The north elevation comprises the side of the rear return to the right, with a canted bay to the left projecting from the main half-hipped gable of the house. The rear return is of plain character with segmental arched sash windows to each side of a broad chimney breast. The canted bay has one window to each floor in its angled sides flanking the chimney breast. Above, it is surmounted by a half-timbered gable that oversails at the angled corners on large shaped timber struts carried on shaped red sandstone corbels. The bargeboards have trefoil embellishments as elsewhere, and there is a terracotta finial with a chimney at the apex. The windows are rectangular and segmental headed, as on the entrance front, and sashed throughout. The main gable of the front block has similar bargeboards.
The house stands in its own spacious grounds facing the main road but set well back, reached by twin driveways. There is a large grassy garden to the front, screened from the road by mature trees. A tarmac driveway runs across the face of the house, with a concrete path around the north side. To the rear is a large concrete yard with parallel ranges of original gabled outbuildings, and extensive modern farm sheds beyond. The original outbuildings are roughcast and are of no particular architectural merit, though one gable contains an inscribed roundel of interest (see below). The rear yard is screened from the front garden by a low wall of red brick finished in dry dash render with rounded copings, linked to the house by a small plain iron gate set between original circular cast iron posts with replacement turned wooden finials.
The entrance gateway to the south consists of a pair of wrought iron gates of scrolling pattern, mounted on cast iron piers with ornamented panels, with a smaller pedestrian gate to the left mounted on a third pier of similar design.

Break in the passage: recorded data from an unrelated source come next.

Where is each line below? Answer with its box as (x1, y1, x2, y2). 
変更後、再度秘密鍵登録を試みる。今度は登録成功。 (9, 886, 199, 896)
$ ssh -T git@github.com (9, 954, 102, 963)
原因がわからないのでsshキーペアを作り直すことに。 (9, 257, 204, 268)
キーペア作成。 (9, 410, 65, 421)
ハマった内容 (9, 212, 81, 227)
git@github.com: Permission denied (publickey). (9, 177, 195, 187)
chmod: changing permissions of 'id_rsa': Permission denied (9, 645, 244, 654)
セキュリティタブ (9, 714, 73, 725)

All ironwork is painted white. Low red brick screen walls with rounded brick copings curve forward from short returns on each side. The gateway to the north is similar except that there is no smaller side gate, and the curved screen wall to the north end is truncated.

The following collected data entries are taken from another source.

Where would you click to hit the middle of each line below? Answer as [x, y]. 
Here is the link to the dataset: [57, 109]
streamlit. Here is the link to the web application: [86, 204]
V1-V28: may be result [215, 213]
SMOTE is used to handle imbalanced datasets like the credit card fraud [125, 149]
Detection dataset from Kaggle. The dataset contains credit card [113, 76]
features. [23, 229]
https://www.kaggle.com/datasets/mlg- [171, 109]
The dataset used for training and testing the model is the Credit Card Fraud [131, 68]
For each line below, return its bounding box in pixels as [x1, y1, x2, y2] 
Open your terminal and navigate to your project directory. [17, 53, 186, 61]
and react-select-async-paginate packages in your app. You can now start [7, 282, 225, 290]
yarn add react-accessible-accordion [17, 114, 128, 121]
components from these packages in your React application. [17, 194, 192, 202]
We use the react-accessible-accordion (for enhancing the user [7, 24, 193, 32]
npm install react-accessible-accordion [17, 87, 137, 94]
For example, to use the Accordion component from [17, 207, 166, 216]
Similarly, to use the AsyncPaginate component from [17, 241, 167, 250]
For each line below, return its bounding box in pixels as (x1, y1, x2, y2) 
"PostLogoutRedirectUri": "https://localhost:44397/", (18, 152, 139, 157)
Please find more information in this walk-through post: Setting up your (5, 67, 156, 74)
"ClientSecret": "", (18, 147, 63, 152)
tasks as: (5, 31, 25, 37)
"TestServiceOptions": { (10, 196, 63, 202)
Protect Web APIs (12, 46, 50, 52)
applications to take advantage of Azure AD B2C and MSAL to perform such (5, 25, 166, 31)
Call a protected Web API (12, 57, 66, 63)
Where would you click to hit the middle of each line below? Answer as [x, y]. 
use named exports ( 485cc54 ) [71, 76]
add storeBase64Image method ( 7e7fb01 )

The house was built in 1904 by Thomas Sefton, who, along with his brother Alfred, had emigrated to America from Ballinderry, County Antrim, in the late 19th century before selling their uncle's insurance company in St Louis and returning to Ulster. The brothers lived at Glendona with their unmarried sisters. The family's first appearance in the Belfast and Ulster Directories at this address was in 1905, when only the Misses Sefton were listed; by 1906, Alfred and Thomas were also recorded as residents. The last surviving member of the family, one of the sisters, died in 1944. The house was subsequently bought by a Mr Acheson, of the well-known Tweedy Acheson drapery business, who remained until 1972, when the property was purchased by the then current owner. A circular plaque on the gable of one of the outbuildings is inscribed: "Glendona. Built by Thomas Sefton. The yard by Alfred Sefton. 1904." Ordnance Survey maps confirm that a previous house stood on the site in 1832 and was still present on the 1901–2 survey, with the present house and its twin driveways appearing on the 1920 survey. Original photographs of the house taken by Abernethy of Belfast around 1904 were held by the owner at the time of recording in 1999.